China warns of disasters from warming Tibet plateau01 Feb 2007 04:11:55 GMT
Source: Reuters
BEIJING, Feb 1 (Reuters) - Chinese scientists have warned that rising temperatures on
the Qinghai-Tibet plateau will melt glaciers, dry up major Chinese rivers and trigger
more droughts, sandstorms and desertification, state media reported on Thursday.
Temperatures on the plateau had risen 0.42 degrees Celsius (about 1 degree Fahrenheit)
each decade since the 1980s, the China Daily said, citing the Chinese Academy of
Meteorological Sciences, a government think-tank.
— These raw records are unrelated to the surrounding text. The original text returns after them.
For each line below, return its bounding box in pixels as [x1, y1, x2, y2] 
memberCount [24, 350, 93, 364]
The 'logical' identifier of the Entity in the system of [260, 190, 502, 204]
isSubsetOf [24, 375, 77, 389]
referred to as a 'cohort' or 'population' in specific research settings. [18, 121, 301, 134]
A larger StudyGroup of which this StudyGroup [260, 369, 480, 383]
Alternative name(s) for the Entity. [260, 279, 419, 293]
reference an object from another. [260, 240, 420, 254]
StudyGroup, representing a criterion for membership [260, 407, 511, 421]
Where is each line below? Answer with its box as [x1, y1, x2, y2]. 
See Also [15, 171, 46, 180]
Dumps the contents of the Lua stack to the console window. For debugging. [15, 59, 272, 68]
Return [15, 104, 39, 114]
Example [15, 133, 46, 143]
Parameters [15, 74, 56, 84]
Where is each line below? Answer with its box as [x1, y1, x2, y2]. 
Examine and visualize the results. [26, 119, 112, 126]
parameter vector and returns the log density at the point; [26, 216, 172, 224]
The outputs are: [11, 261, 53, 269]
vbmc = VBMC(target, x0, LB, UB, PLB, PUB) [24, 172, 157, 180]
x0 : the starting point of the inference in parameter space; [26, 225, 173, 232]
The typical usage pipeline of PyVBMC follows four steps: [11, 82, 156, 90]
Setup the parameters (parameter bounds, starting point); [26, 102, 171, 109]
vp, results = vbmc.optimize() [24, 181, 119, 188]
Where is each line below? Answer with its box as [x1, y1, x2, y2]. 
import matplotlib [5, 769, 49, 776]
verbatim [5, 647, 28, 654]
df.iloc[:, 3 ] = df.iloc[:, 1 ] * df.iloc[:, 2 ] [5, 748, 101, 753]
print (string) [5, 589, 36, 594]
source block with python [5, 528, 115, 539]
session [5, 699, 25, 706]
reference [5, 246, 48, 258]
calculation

"One of the worst results of the rising temperature on the plateau could be an ultimate
change in the volume of water flowing into the Yangtze, the Yellow and other rivers
that originate in the mountainous region," the paper quoted Xu Xiangde, an academy
researcher, as saying.
-snip-The U.N. Development Programme has warned that melting glaciers, shrinking an average
131.4 square km annually over the last 30 years -- an area twice the size of metropolitan
Beijing -- according to the China Geological Survey Bureau, could disappear by 2100.
"Decades of research" had found that the plateau acted as a barometer for weather
conditions in other parts of China and the world, Xu said, with satellite data showing the
"strong movement of clouds" above the plateau in July 1998 to be linked to China's worst
floods in decades in the summer of that year.